Dalyellia viridis

Scientific classification
- Domain: Eukaryota
- Kingdom: Animalia
- Phylum: Platyhelminthes
- Order: Rhabdocoela
- Family: Dalyelliidae
- Genus: Dalyellia
- Species: D. viridis
- Binomial name: Dalyellia viridis (Shaw, 1791)

= Dalyellia viridis =

- Genus: Dalyellia
- Species: viridis
- Authority: (Shaw, 1791)

Flatworm

Dalyellia viridis is a species of rhabdocoel flatworm in the family Dalyelliidae.

== Description ==
The animal is usually colored intensively green due to zoochlorellae. It is 2.5 to 4 mm long with a rounded anterior and pointed posterior end. It possesses a pair of kidney-shaped eyes. Mature animals carry many eggs in their body.

== Taxonomy ==
It was described in 1791 by George Shaw as Hirudo viridis.
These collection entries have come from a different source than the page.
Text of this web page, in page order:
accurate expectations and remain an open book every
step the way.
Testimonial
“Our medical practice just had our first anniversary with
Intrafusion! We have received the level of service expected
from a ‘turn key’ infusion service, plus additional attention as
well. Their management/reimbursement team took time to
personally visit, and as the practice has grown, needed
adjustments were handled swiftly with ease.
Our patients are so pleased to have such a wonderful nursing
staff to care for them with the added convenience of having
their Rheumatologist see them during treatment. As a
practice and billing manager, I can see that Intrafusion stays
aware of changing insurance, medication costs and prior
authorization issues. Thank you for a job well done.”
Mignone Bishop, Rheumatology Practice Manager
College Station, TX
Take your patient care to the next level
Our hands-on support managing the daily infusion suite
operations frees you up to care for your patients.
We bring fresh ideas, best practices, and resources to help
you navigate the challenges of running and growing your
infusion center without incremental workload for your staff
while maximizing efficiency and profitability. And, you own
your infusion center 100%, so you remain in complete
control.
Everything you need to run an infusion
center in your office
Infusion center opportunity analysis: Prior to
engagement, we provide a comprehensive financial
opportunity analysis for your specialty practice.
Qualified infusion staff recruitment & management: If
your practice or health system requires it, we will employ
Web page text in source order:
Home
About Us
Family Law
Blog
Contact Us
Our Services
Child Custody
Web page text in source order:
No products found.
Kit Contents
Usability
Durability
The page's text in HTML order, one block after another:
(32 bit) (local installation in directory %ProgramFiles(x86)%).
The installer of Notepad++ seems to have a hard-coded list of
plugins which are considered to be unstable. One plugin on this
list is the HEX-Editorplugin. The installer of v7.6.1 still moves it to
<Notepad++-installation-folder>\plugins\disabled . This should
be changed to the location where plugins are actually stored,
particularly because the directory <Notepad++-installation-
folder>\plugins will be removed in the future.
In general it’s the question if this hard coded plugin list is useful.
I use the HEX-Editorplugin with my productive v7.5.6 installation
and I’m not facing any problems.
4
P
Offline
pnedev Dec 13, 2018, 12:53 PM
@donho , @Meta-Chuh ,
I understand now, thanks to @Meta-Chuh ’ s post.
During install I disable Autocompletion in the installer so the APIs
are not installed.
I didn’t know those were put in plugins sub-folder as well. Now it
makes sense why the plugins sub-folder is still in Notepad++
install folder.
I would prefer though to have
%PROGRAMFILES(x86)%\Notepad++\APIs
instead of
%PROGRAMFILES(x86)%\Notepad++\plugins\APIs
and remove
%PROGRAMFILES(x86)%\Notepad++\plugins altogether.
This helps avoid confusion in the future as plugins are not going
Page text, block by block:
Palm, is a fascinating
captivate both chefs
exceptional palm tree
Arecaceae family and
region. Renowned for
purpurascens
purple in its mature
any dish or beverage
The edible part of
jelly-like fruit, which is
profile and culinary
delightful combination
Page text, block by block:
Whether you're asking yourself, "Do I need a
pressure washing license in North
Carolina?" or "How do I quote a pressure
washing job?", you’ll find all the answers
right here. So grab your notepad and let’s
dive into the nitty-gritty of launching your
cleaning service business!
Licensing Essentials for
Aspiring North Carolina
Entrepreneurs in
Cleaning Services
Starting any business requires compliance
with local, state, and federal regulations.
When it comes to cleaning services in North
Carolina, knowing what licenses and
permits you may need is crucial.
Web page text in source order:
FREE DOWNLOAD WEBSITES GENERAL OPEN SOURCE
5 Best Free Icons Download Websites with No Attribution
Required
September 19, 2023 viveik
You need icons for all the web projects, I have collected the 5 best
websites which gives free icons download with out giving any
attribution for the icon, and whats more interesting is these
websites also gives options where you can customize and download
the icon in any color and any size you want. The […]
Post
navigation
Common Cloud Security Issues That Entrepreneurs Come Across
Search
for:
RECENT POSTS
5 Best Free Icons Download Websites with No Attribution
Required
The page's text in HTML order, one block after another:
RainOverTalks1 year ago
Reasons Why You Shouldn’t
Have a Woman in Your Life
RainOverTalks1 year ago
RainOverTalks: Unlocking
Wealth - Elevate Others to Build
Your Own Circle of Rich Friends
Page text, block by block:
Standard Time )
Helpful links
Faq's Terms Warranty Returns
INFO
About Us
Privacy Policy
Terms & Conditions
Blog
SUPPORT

== Distribution and habitat ==
It occurs in freshwater in stagnant waterbodies. It is most frequently found in temporary pools.

== Ecology and behavior ==
The animal harbors symbiotic green algae (zoochlorellae) of the species Chlorella vulgaris in its body. It feeds on algae and animals, including microturbellarians.